Die Fahrt verbringe ich mit Zeitungslesen, Telefonieren und Dösen. Was aber weniger entspannend ist, da ich von der Angst geplagt werde, irgendwann in Wien aufzuwachen. Nicht dass Wien nicht schön ist, aber bitte heute nicht mehr.

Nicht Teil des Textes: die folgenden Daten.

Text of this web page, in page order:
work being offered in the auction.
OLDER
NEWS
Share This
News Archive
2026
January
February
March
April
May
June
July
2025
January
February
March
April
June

Nach anderthalb Stunden halten wir. In Rackwitz (bei Leipzig). Tja, „bei Leipzig“ kann viel bedeuten, in dem Fall bedeutet es „In zehn Minuten wärst Du in Leipzig“. Wenn. Ja wenn ich am Samstagabend um die Uhrzeit jemanden anrufen würde, der mich abholt. In Rackwitz (bei Leipzig). Will ich aber keinem antun. Bin ja selbst schuld. So setzt sich der Zug nach 15 Minuten wieder in Bewegung, und zwar in die Richtung aus der er gekommen ist und fährt nach Halle.

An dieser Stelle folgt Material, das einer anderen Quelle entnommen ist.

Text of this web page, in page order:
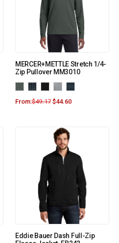
MERCER+METTLE Stretch 1/4-
Zip Pullover MM3010
From:$49.17 $44.60
Eddie Bauer Dash Full-Zip

23:37 Uhr Ankunft in Halle. Verdächtig viele Polizeibeamte am Bahnhof. Ich frag nach dem Schienenersatzverkehr, folge der präzisen Auskunft, verlasse das Gebäude und treffe auf eine Gruppe ziemlich betrunkener junger Männer, die sich freuen mich zu sehen. So sehr, dass sie mir erstmal hinterherlaufen. Egal, ich sehe den Bus bereits und muss weder ein Ticket zeigen, noch eins kaufen. Setz mich hinter den netten Fahrer und versuche mich im Dämmerlicht erneut an dem Artikel, der mich im Zug bereits zum Schlafen gebracht hat. Mehr und mehr Leute treffen ein. Afrikaner, eine Asiatin mit Instrumentenkoffer, ein verliebtes Pärchen. Ein Bus also ganz nach dem Geschmack ostdeutscher Provinz. Und dann noch ein älterer, müder Staatsbeamter in Grün. Es gäbe da ein paar Fußballfans, die müssten nach Leipzig, ob das denn in Ordnung ginge, wenn die mitkämen, fragt er meinen neuen Freund, den Busfahrer. Es wären auch zwei Kollegen zum Geleitschutz mit dabei. Klar, kein Problem, sagt der.






3 Kommentare
Köstlich…Im Bus scheint ja nicht mehr gar zu viel passiert zu sein. Schade :)
Ich kann R. nur zustimmen :)
Schöne Geschichte, kommt leider öfter vor als man denkt. Ich fahr inzwischen Auto. Auch wenn die Bahn Werbung macht wie “Stell Dir vor die Bahn ist billiger als das Auto” kann man über das europäische Zugverkehrsnetz nur den Kopf schütteln. Mein Beileid zu dem versauten Abend.